[Dataset excerpts]

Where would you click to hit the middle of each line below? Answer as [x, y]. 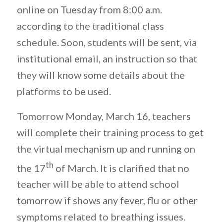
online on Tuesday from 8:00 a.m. [89, 9]
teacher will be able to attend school [98, 184]
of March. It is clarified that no [121, 168]
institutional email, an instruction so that [107, 58]
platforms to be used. [64, 91]
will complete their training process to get [110, 132]
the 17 [31, 168]
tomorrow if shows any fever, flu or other [107, 200]
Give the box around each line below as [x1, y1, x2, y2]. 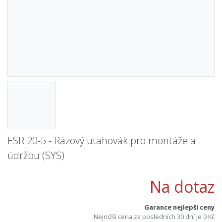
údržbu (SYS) [7, 149, 64, 163]
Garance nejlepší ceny [144, 203, 215, 212]
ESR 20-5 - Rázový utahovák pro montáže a [7, 134, 196, 148]
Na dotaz [150, 176, 215, 198]
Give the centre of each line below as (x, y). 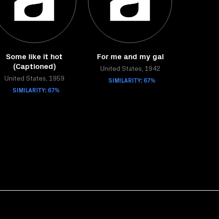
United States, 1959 (34, 79)
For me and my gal (130, 56)
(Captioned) (34, 66)
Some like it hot (34, 56)
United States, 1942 (130, 69)
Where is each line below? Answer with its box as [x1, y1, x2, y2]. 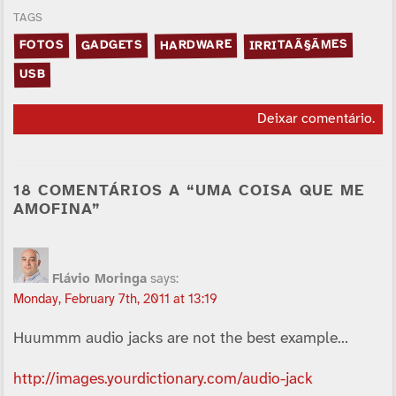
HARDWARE [159, 38, 232, 53]
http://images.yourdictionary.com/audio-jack [12, 370, 313, 387]
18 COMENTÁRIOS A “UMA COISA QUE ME [12, 182, 365, 199]
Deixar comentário [256, 111, 372, 127]
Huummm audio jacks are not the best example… [12, 331, 348, 347]
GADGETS [80, 38, 143, 53]
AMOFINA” [12, 201, 102, 217]
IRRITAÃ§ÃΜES [248, 37, 348, 53]
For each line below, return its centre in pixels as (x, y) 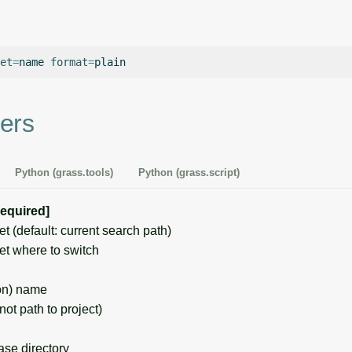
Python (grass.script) (189, 172)
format (69, 62)
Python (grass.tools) (64, 172)
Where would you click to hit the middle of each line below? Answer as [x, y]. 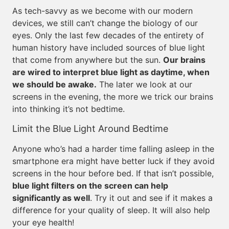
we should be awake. [54, 84]
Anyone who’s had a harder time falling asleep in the [113, 149]
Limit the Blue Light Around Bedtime [90, 129]
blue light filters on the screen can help [90, 186]
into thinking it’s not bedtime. [68, 109]
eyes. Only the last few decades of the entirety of [108, 35]
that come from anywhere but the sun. [88, 60]
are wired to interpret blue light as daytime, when [111, 72]
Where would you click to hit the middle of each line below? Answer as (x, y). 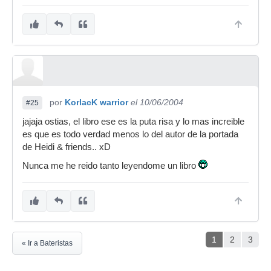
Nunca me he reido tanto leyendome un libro (110, 166)
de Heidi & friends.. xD (67, 147)
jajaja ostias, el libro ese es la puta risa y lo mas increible (133, 122)
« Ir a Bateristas (47, 243)
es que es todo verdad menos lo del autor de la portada (130, 134)
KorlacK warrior (96, 102)
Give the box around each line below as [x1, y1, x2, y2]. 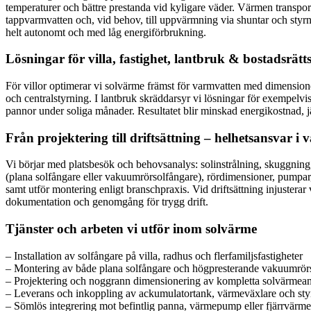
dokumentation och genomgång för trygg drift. [6, 196, 208, 208]
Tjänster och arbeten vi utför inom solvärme [6, 221, 257, 237]
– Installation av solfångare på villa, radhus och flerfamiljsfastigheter [6, 249, 303, 262]
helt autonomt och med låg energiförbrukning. [6, 26, 206, 38]
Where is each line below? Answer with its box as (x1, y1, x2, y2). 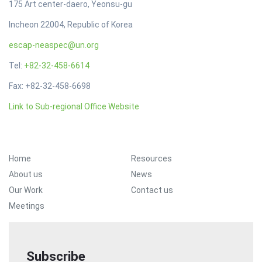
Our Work (9, 185, 43, 195)
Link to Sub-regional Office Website (9, 101, 139, 111)
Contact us (131, 185, 173, 195)
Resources (131, 153, 172, 163)
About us (9, 169, 43, 179)
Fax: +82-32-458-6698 (9, 81, 91, 91)
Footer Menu (8, 125, 115, 148)
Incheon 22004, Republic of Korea (9, 19, 133, 29)
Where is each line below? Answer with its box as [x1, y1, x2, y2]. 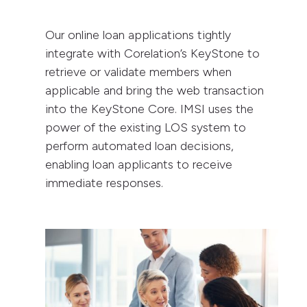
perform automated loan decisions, [45, 138, 234, 153]
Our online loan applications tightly [45, 27, 232, 42]
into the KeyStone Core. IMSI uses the [45, 101, 254, 116]
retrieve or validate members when [45, 64, 232, 79]
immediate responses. [45, 175, 164, 191]
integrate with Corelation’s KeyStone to [45, 45, 260, 61]
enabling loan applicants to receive [45, 156, 233, 172]
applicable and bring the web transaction [45, 82, 265, 98]
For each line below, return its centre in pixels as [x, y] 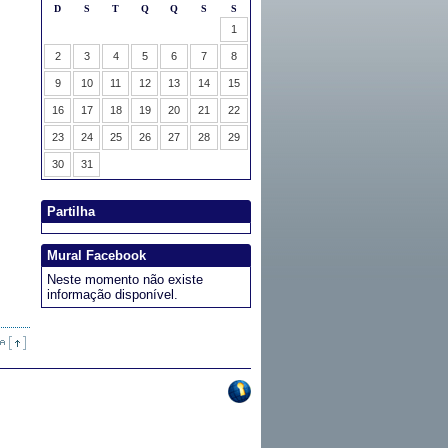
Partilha [71, 211]
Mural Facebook [96, 255]
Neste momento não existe [125, 279]
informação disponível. [112, 294]
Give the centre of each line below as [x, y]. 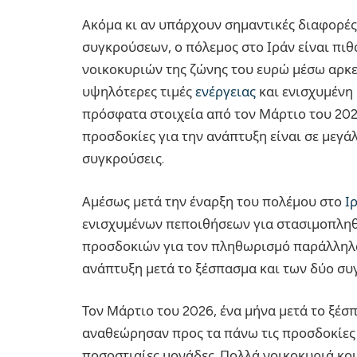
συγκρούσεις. [123, 159]
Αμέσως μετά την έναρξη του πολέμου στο [214, 201]
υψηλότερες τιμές [137, 92]
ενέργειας [224, 92]
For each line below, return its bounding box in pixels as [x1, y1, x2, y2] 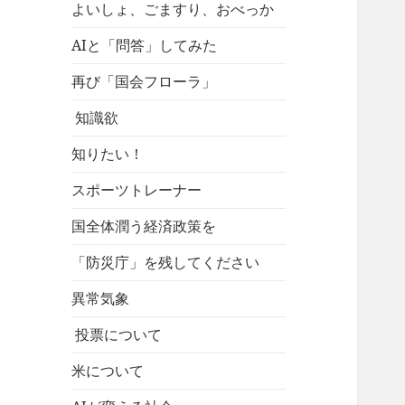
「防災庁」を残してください [71, 252, 260, 273]
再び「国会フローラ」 [71, 71, 217, 92]
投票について [71, 325, 163, 345]
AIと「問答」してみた [71, 35, 218, 56]
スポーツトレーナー [71, 180, 202, 201]
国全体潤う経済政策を [71, 216, 217, 237]
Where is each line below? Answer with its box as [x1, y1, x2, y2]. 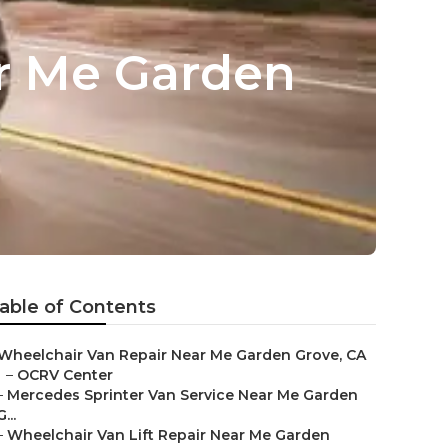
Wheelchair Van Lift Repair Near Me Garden [7, 426, 330, 444]
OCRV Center [17, 366, 113, 384]
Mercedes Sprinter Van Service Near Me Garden [7, 386, 358, 404]
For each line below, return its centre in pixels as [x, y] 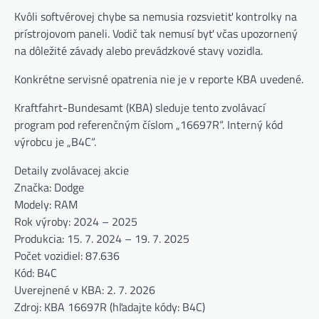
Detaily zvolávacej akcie [72, 170]
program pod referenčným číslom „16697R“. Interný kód [148, 124]
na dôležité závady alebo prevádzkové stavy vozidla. [138, 50]
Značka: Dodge [49, 187]
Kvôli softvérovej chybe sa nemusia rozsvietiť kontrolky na [156, 16]
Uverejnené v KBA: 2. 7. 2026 [85, 289]
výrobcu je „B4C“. [55, 141]
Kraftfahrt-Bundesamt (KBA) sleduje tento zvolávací [140, 107]
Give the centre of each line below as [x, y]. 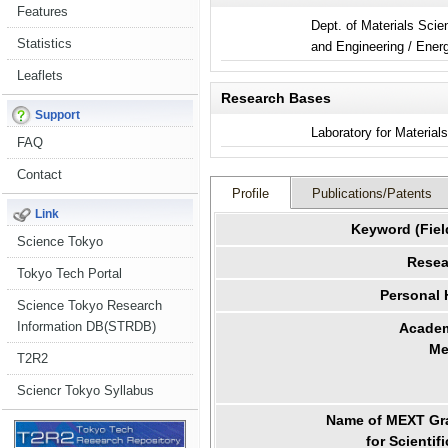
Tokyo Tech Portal [69, 273]
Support [56, 115]
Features [42, 11]
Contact [39, 174]
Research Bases [276, 98]
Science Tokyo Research [89, 305]
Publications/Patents [372, 194]
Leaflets [40, 75]
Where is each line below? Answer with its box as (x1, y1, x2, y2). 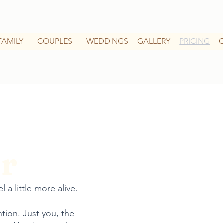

*EXERCISE REQUIREMENTS*. Where the line with "Leaflets [40, 75]" appears in the entries above, begin there and restate every line to the end word for word, minus the pictures.

*FINAL ANSWER*.
Leaflets [40, 75]
Where is each line below? Answer with its box as (x1, y1, x2, y2). 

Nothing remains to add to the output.